While technical critique is all kinds of awesome when it's wanted, it is absolutely, definitely NOT the only kind of feedback that's valid or that an artist will appreciate! If you're nervous about leaving comments on people's art because you're worried your feedback won't be in-depth enough or technical enough, please don't feel that way. There are ways to respond to an artist's work that have nothing at all to do with technical critique, and that's what we're going to talk about today.

Before we get into the main body of the article, I'd like to make one thing really clear. It's very important and it underpins everything else in the article. Ready? 

Not everyone wants critique and this is a perfectly valid choice. There are a million and one possible reasons why someone may not be seeking critique on some or all of the work they upload to DA. Even if you don't know their reasons, even if they haven't stated them, even if they have stated them and you don't agree with them, they are still valid and we should respect each other's wishes. I'd go as far as to suggest that detailed technical critique should really only be left on pieces of art that either have the Critique option enabled or where the artist has clearly stated in the description (or made it super clear on their profile page) that they're looking for critique and/or technical suggestions.

So, you've found some art you enjoy and you'd like to leave a comment that isn't technical critique, but you're stuck. Don't worry. Here's an approach that will work for almost anyone!

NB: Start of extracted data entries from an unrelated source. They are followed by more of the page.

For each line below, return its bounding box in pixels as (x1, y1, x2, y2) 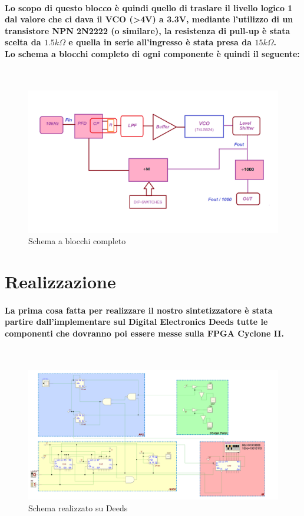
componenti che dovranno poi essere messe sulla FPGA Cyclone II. (5, 327, 284, 339)
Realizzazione (5, 269, 116, 293)
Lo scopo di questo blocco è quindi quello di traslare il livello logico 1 (5, 1, 293, 14)
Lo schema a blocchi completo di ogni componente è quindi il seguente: (5, 47, 300, 59)
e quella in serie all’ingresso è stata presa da (68, 36, 252, 48)
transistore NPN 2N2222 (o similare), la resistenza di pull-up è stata (5, 24, 290, 36)
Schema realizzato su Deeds (28, 501, 128, 514)
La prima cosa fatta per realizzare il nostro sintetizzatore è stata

Focusing on what you can talk about

For example, what did you like best about the piece of art? What immediately captured your attention and inspired you to click on the thumbnail for a closer look? What interested, intrigued and fascinated you? What made you smile? If you're stuck with describing precisely why you adore something in deep and meaningful terms (we all have those days), you can almost always express that feeling in a simple way. This doesn't require any technical knowledge of the medium at all. You can know you love the shapes in a fractal or the colours in a hand-made dress without being able to explain the underlying theory that makes those particular shapes or colours beautiful to you. You can just appreciate them in your own way, then share that appreciation with the artist.

Talking by TanyaSimpson

Crossing language barriers

If you're moved to comment on something and you don't share a language with the artist, check out online translation tools. Of course they won't always offer an opportunity for the most eloquent comments, but they'll help you to say something short, simple and to the point, like, "I love the colours" or "This picture is beautiful". If all you can manage is to leave a comment in your own language, do it anyway. Include an emote to show your general feeling. Just go for it. At worst, the artist will see a positive emote and know the comment was positive. At best, they'll translate it and reach something closer to the full meaning. Those are both pretty great outcomes!

Language by TanyaSimpson

Detailed commenting without technical critique

If you want to go more in-depth with your comments but for whatever reason aren't equipped to get technical, you can still do that and it will still be appreciated. One of the most incredible things about art is how it sparks emotions and reminds us of experiences we've had. Perhaps you can't explain exactly why the composition of that picture is great, but you can explain why it reminds you of a holiday you took with your family when you were five or gets you excited for winter, for example. Put yourself in the other person's shoes. How would you feel to know you'd brought a treasured memory to the front of someone's mind or made them think about their favourite season?

Love by TanyaSimpson


There is a beautiful spectrum of joy and emotion in the world of comments between detailed technical critique and "nice pic". It's an amorphous, inspiration-filled place of experience and wonder. Never underestimate the value of simply telling someone why you enjoyed something they created. Use your words in whatever way you can. Be honest. Be real. Say something. Say anything. Connect. Isn't that what we're all here for?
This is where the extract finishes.